(Saved data entries)
------------------------------------------------------------------------
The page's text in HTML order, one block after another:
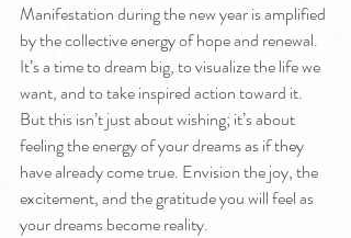
Manifestation during the new year is amplified
by the collective energy of hope and renewal.
It’s a time to dream big, to visualize the life we
want, and to take inspired action toward it.
But this isn’t just about wishing; it’s about
feeling the energy of your dreams as if they
have already come true. Envision the joy, the
excitement, and the gratitude you will feel as
your dreams become reality.
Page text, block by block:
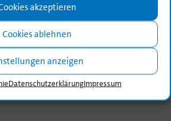
akzeptieren
Cookies ablehnen
anzeigen
Daten­schutz­er­klä­rungImpressum
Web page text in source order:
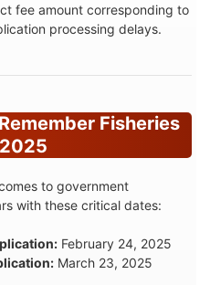
fee amount corresponding to
processing delays.
Fisheries
to government
with these critical dates:
February 24, 2025
March 23, 2025
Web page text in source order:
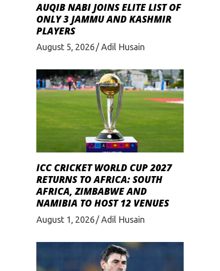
------------------------------------------------------------------------
PROBLEM REQUIREMENTS:
Word for word, restate the records shown above, minus the pictures.

TASK SOLUTION:
The page's text in HTML order, one block after another:
Manifestation during the new year is amplified
by the collective energy of hope and renewal.
It’s a time to dream big, to visualize the life we
want, and to take inspired action toward it.
But this isn’t just about wishing; it’s about
feeling the energy of your dreams as if they
have already come true. Envision the joy, the
excitement, and the gratitude you will feel as
your dreams become reality.
Page text, block by block:
akzeptieren
Cookies ablehnen
anzeigen
Daten­schutz­er­klä­rungImpressum
Web page text in source order:
fee amount corresponding to
processing delays.
Fisheries
to government
with these critical dates:
February 24, 2025
March 23, 2025
Web page text in source order:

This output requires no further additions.